= Adolf Míšek =

Czech double bassist and composer

Adolf Míšek (29 August 1875 – 20 October 1955) was a Czech double bassist and composer of the late romantic era.

== Life ==
Adolf Míšek was born in the village of Modletín, Bohemia, Austria-Hungary (today part of Rušinov, Czech Republic). He left for Vienna at the age of 15 to study with Franz Simandl at the Vienna Conservatory. At the age of 23, Míšek joined the orchestra of the state opera in Vienna –- a post he held concurrently with the professorship at the conservatory after the departure of Simandl in 1910–1914. After the World War I he left for Prague in 1920 to join the National Theatre as principal bassist and soloist.
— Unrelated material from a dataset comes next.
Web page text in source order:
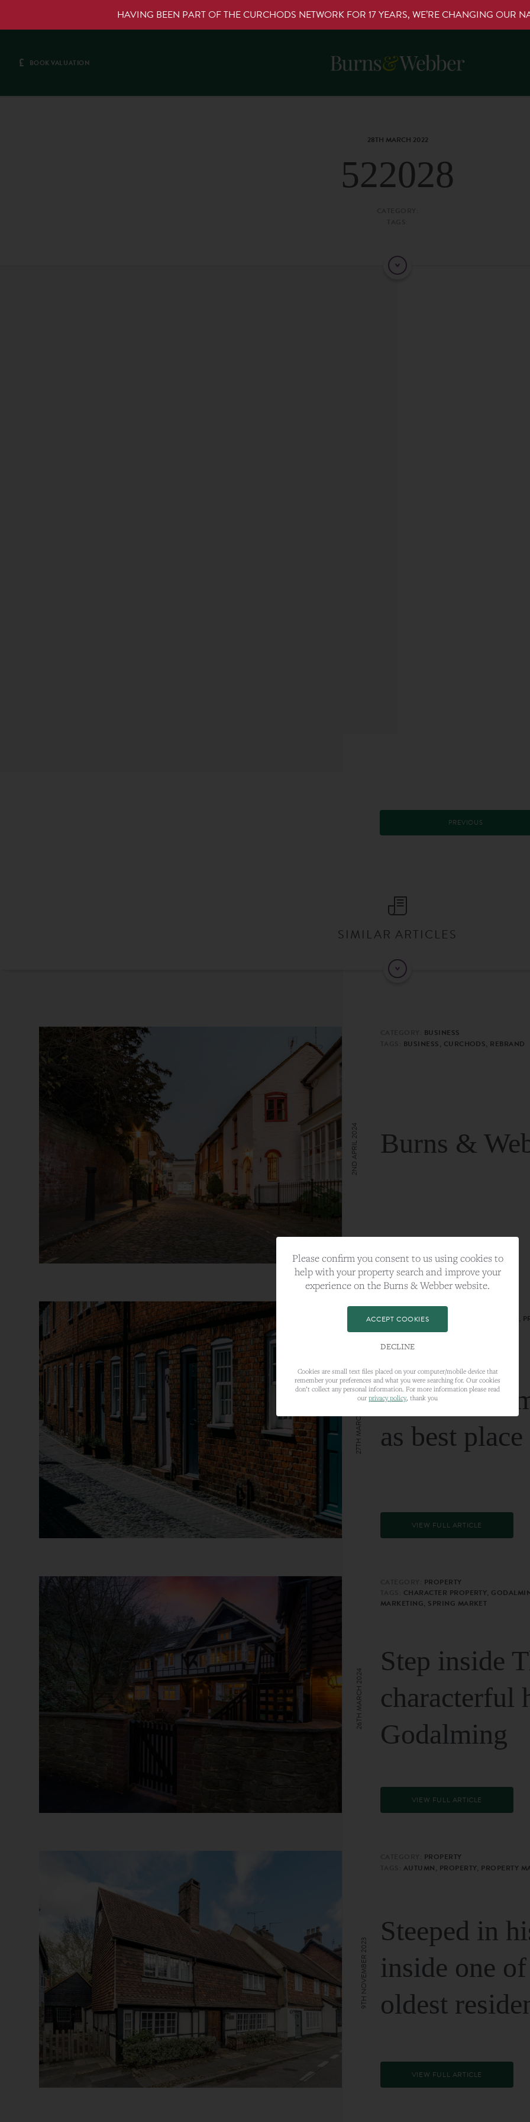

He taught also at the Prague Conservatory 1920–1934. He died on 20 October 1955 in Prague.

== Works ==

=== Compositions for double bass ===
- Capriccio (1899)
- Concert Polonaise (1903)
- Legenda op. 3 (1903)
- Sonata in A major op. 5 (1909)
- Sonata in E minor op. 6 (1911)
- Sonata in F major op. 7 (rev. 1955)

=== Chamber music ===
- Kinderherzen op. 21 for violin (1903)
- Drei Tonstücke op. 22 for violin (1904)
- Sonatinka pro housle ve snadném slohu (for violin)
- Sonata for violin in E major
- Sonatina for violoncello
- Idyla for violoncello
- Piano trio op. 20 (1904)
- String quartet in A major
- String quartet in D major
- String quintet in E flat major (2v, vla, vc, cb)

=== Songs ===
- Čtverlístek písní op. 11
- Zdrávas Maria
- Čtvero písní (1930)

=== Pedagogic literature ===
- Method for scales and arpeggios for double bass with piano

Míšek wrote arrangements of Czech folk songs for choir, arranged various pieces for violin and double bass and he composed couple of marches and other pieces for wind ensembles.